The reason so many mission statements are dumb is because the idea that every company needs one is dumb.
There are some organizations that need to decide who they are, why they are here, and what they do. Salt of the earth stuff. For them mission statements make sense.
Some companies are fueled by vision, and are attracted to vision statements. Specifically, what they aim to concretely manifest in the future.
Others are driven by their values, so doing their corporate values makes perfect sense.
Purely competitive firms can focus their day around their positioning statement.
Passionate firms can seek a statement that combines their passion with their customer's need. They are perfect candidates for a brand promise statement.
But does a company need all of the above to succeed?
I believe that marketers and branders must be pragmatic. Understand the culture, the need, and only then recommend the simplest thing that will work.
As I mentioned in my last post, Mission Statements make me cry.
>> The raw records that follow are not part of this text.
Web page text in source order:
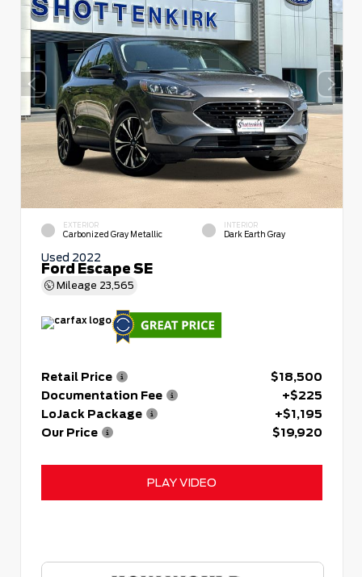
EXTERIOR
Carbonized Gray Metallic
INTERIOR
Dark Earth Gray
Used 2022
Ford Escape SE
Mileage 23,565
Retail Price
$18,500
Documentation Fee
+$225
LoJack Package
+$1,195
Our Price
$19,920
PLAY VIDEO
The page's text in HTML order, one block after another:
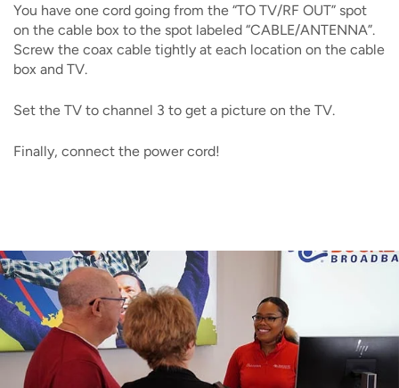
You have one cord going from the “TO TV/RF OUT” spot
on the cable box to the spot labeled “CABLE/ANTENNA”.
Screw the coax cable tightly at each location on the cable
box and TV.
Set the TV to channel 3 to get a picture on the TV.
Finally, connect the power cord!
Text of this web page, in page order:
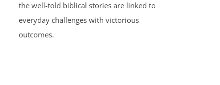
the well-told biblical stories are linked to
everyday challenges with victorious
outcomes.
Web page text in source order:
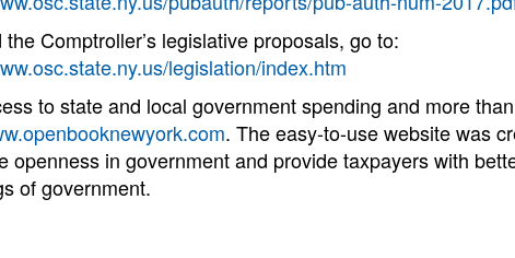
the Comptroller’s legislative proposals, go to:
legislation/index.htm
to state and local government spending and more
. The easy-to-use website was
openness in government and provide taxpayers with
of government.
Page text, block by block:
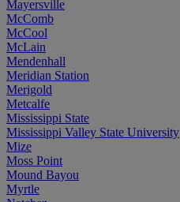
Mayersville
McComb
McCool
McLain
Mendenhall
Meridian Station
Merigold
Metcalfe
Mississippi State
Mississippi Valley State University
Mize
Moss Point
Mound Bayou
Myrtle
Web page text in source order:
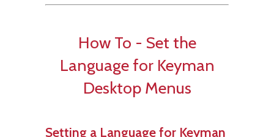
How To - Set the
Language for Keyman
Desktop Menus
Setting a Language for Keyman
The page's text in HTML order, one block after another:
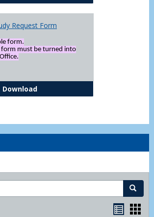
Request Form
form.
form must be turned into
DownloadIndependent Study Request
Search
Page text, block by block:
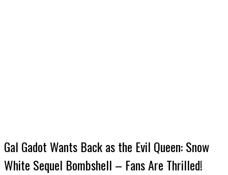
Gal Gadot Wants Back as the Evil Queen: Snow
White Sequel Bombshell – Fans Are Thrilled!
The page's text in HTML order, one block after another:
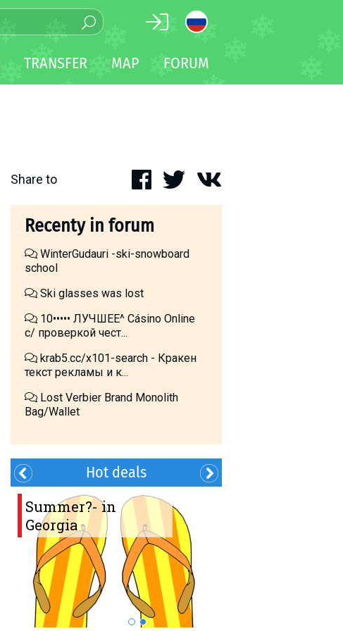
TRANSFER MAP FORUM
Share to
Recenty in forum
WinterGudauri -ski-snowboard
school
Ski glasses was lost
10••••• ЛУЧШЕЕ^ Cásino Online
с/ проверкой чест...
krab5.cc/x101-search - Кракен
текст рекламы и к...
Lost Verbier Brand Monolith
Bag/Wallet
Summer?- in
Georgia
Hot deals
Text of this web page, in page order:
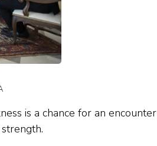
is a chance for an encounter

They are typically misunderstood, impractical, and poorly facilitated. Nobody remembers them except those that have the misfortune of having them mounted on a plaque in their lobby. And frankly, even they don't remember it.
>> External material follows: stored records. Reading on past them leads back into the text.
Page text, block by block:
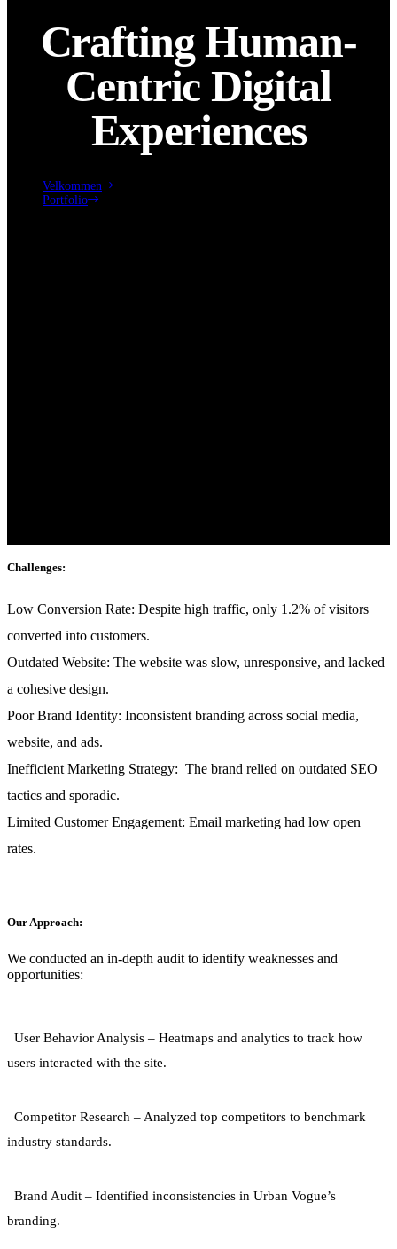
Crafting Human-
Centric Digital
Experiences
Velkommen
Portfolio
Challenges:
Low Conversion Rate: Despite high traffic, only 1.2% of visitors
converted into customers.
Outdated Website: The website was slow, unresponsive, and lacked
a cohesive design.
Poor Brand Identity: Inconsistent branding across social media,
website, and ads.
Inefficient Marketing Strategy: The brand relied on outdated SEO
tactics and sporadic.
Limited Customer Engagement: Email marketing had low open
rates.
Our Approach:
We conducted an in-depth audit to identify weaknesses and
opportunities:
User Behavior Analysis – Heatmaps and analytics to track how
users interacted with the site.
Competitor Research – Analyzed top competitors to benchmark
industry standards.
Brand Audit – Identified inconsistencies in Urban Vogue’s
branding.
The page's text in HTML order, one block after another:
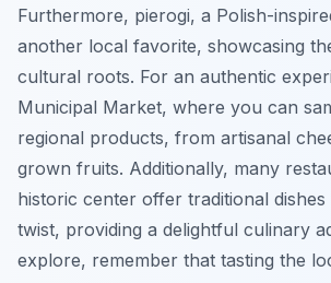
Furthermore, pierogi, a Polish-
another local favorite, showcasing
cultural roots. For an authentic
Municipal Market, where you can
regional products, from artisanal
grown fruits. Additionally, many
historic center offer traditional
twist, providing a delightful culinary
explore, remember that tasting the
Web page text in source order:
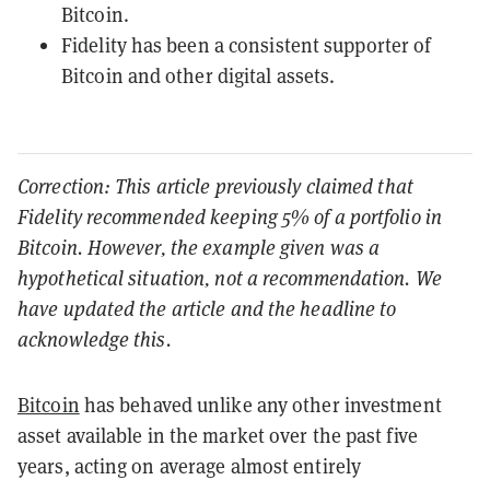
Bitcoin.
Fidelity has been a consistent supporter of
Bitcoin and other digital assets.
Correction: This article previously claimed that
Fidelity recommended keeping 5% of a portfolio in
Bitcoin. However, the example given was a
hypothetical situation, not a recommendation. We
have updated the article and the headline to
acknowledge this.
Bitcoin has behaved unlike any other investment
asset available in the market over the past five
years, acting on average almost entirely
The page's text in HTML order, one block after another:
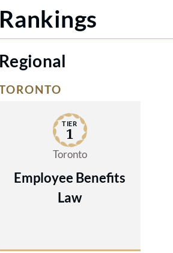
Rankings
Regional
TIER
1
Toronto
Employee Benefits
Law

So what do I do when someone comes to our firm and says they need a Mission Statement? I sell them a brand promise, brand positioning and brand personality instead.
Unlike Mission Statements, these can galvanize an organization or team.
The brand promise is the fusion of the customer's need and your team's passion.
The brand position is why the customer should resolve their need with your brand, instead of the competition.
The brand personality is how you deliver.
I'd like to see Mission Statements become the exception, not the rule. Use them infrequently and use them well for organizations that are so large they need to institutionalize common sense. But for everyone else? Seriously, is it what you really need?

Mission Statements make me cry. And not in a good way like at the end of Star Wars. (Don't tell anyone).
Pass me a tissue and I'll tell you why...
Mission Statements trick teams. Teams desire cohesion. They long for alignment. When it is missing, they seek to fill that void - urgently. Since the "mission statement" is probably the most firmly entrenched meme in business, they say "We need one!" And then the fun begins. Legion are the times I've heard horror stories about the creation of mission statements, from the front line to mahogany row. Mission statements are supposed to focus an organization, give it purpose, but usually they lead teams to sad, forgotten places.
Mission Statements are mangled. The other day, someone told me that the FedEx mission statement is "The World on Time." Sorry, this is the FedEx Mission Statement. People routinely mix-up mission statements, vision statements, positioning statements, you name it statements. It amazes me that a business idea can be so routinely mangled, and yet still live on.
Mission Statements are impractical. The ultra-rare quality mission statement is a mash up of "What is our purpose?" "Why do we exist?" "How do we achieve our vision?" Try and answer these questions for yourself in one to three sentences. Good luck! The very idea of a mission statement is too big to metabolize and operationalize. Only when you take the time to unpack the mission statement into its component parts, does it become meaningful - if you are lucky. That's why so few people know the Mission Statement of their firm.
Mission Statements are innately hard to facilitate. As with brand development, the more people you add to the decision making team, the higher the likelihood of a host of decision making pathologies that can sabotage the best intended project. That's the reason you can get ten brilliant team members in a room and come out with a mission statement that is as dumb as a rock.